Here's a little tidbit about me you may not know. For many years, I was a devotee of Susan Powter.
Yes, I really was.
She and I share the awesome experience of having our husbands and the fathers of our children leave big fat us for skinny women. Want to know what's not fun? Having your ex-husband point out whenever he can fit it in to conversation that his girlfriend weighs 112 pounds soaking wet.
As if there were any world where I would want to hear about his girlfriend soaking wet.
Susan and I were about the same weight (when she was still fat.) We were both trying to raise children alone with broken hearts. And we both wanted to be thinner than our ex-husband's skinny girlfriends.
There was at least a decade when I did not eat one single bite of food that I didn't do the fat formula on.

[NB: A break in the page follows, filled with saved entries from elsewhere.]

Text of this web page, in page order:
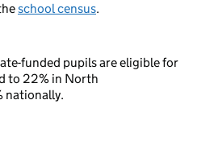
school census.
funded pupils are eligible for
to 22% in North
nationally.
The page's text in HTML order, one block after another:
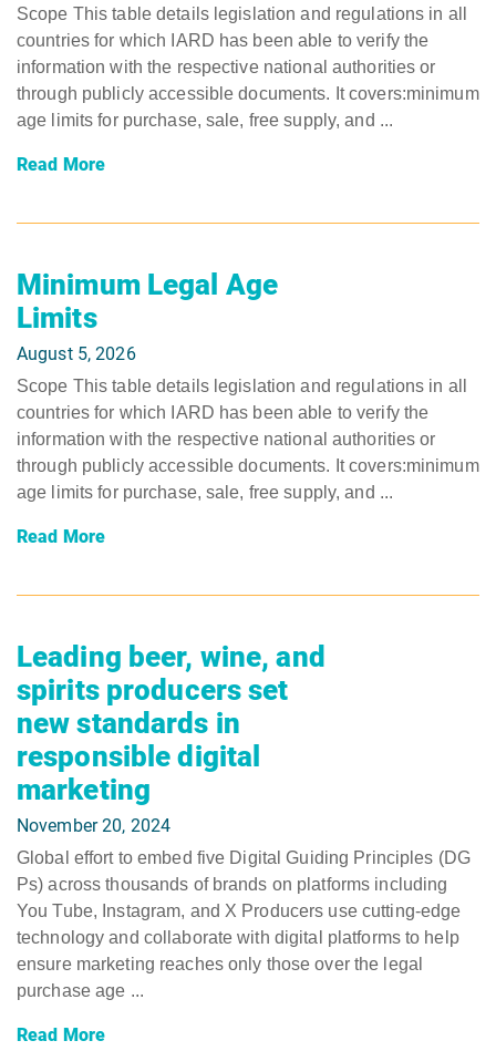
Scope This table details legislation and regulations in all
countries for which IARD has been able to verify the
information with the respective national authorities or
through publicly accessible documents. It covers:minimum
age limits for purchase, sale, free supply, and ...
Read More
Minimum Legal Age
Limits
August 5, 2026
Scope This table details legislation and regulations in all
countries for which IARD has been able to verify the
information with the respective national authorities or
through publicly accessible documents. It covers:minimum
age limits for purchase, sale, free supply, and ...
Read More
Leading beer, wine, and
spirits producers set
new standards in
responsible digital
marketing
November 20, 2024
Global effort to embed five Digital Guiding Principles (DG
Ps) across thousands of brands on platforms including
You Tube, Instagram, and X Producers use cutting-edge
technology and collaborate with digital platforms to help
ensure marketing reaches only those over the legal
purchase age ...
Read More
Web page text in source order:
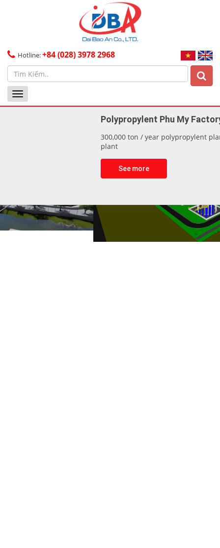
Hotline:+84 (028) 3978 2968
Toggle
navigation
Polypropylent Phu My Factory
300,000 ton / year polypropylent plant & 305,000 ton/year PDH
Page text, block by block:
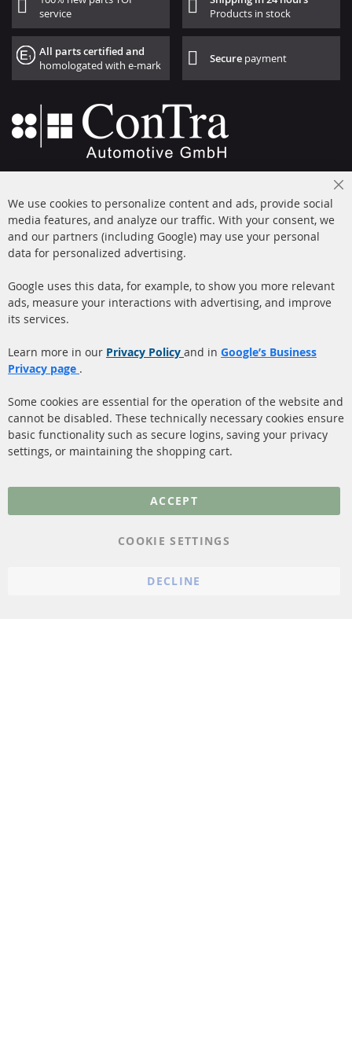
service
Products in stock
All parts certified and
homologated with e-mark
Secure payment
Mon-Thu: 09 am - 5 pm, Fri 09 am - 4 pm
info@contra-automotive.de
facebook
instagram
Diesel Particulate Filter
(DPF)
Catalyst (KAT)
Sensors
About us
Shipping
More Links
Privacy Policy
General Terms and
cancellation & Cancellation
We use cookies to personalize content and ads, provide social
media features, and analyze our traffic. With your consent, we
and our partners (including Google) may use your personal
data for personalized advertising.
Google uses this data, for example, to show you more relevant
ads, measure your interactions with advertising, and improve
its services.
Learn more in our Privacy Policy and in Google’s Business
Privacy page .
Some cookies are essential for the operation of the website and
cannot be disabled. These technically necessary cookies ensure
basic functionality such as secure logins, saving your privacy
settings, or maintaining the shopping cart.
ACCEPT
COOKIE SETTINGS
DECLINE
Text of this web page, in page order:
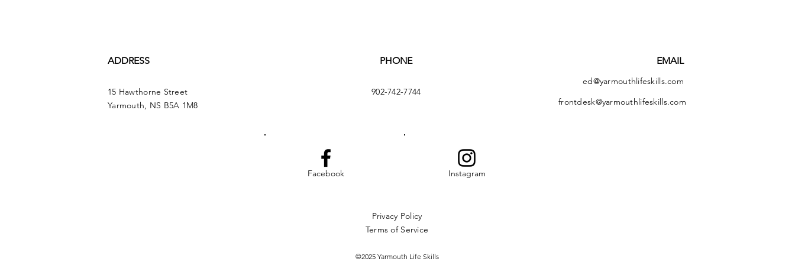
ADDRESS
15 Hawthorne Street
Yarmouth, NS B5A 1M8
PHONE
902-742-7744
Facebook Instagram
EMAIL
ed@yarmouthlifeskills.com
frontdesk@yarmouthlifeskills.com
Privacy Policy
Terms of Service
©2025 Yarmouth Life Skills

And as poor as I was--and I was poor--I scraped and saved and went without so that I could buy Susan's kit that came with fat calipers, an exercise band, a couple of videos and some printed material. I honestly believed, with every fiber of my very young and naive soul, that if I could just fit into a size 2 black bikini like Susan did, my sad and miserable life would turn into a fairy tale.
I wore out those videos and blocked grocery store aisles as I did math in my head, but I never did get skinny. I haven't weighed 112 pounds since about the fourth grade. I did cook most of my way through Susan's cookbooks, I read all of her books (including the one about sobriety, even though I've never been a drinker.)
Over time the grief and misery over my imploded marriage eased. I fell in love again. I stopped wanting to be 112 pounds soaking wet.
So, here's the thing. I could have chosen to focus my time and energy and whatever little money I had on being an athlete. It literally never occurred to me. I had never heard of intuitive eating or that it was possible for fat and miserable not to be BFFs. This was the 90s when everything was fat free. I wanted to be fat free, too--just like everyone I knew.
But what if someone had said, "hey, Shaunta, if you want to be an athlete, you can be. And here's how to do it."
Susan talked in one of her books about walking half a block at a time, carrying one or the other of her babies. She did it to get skinnier than her ex-husband's girlfriend.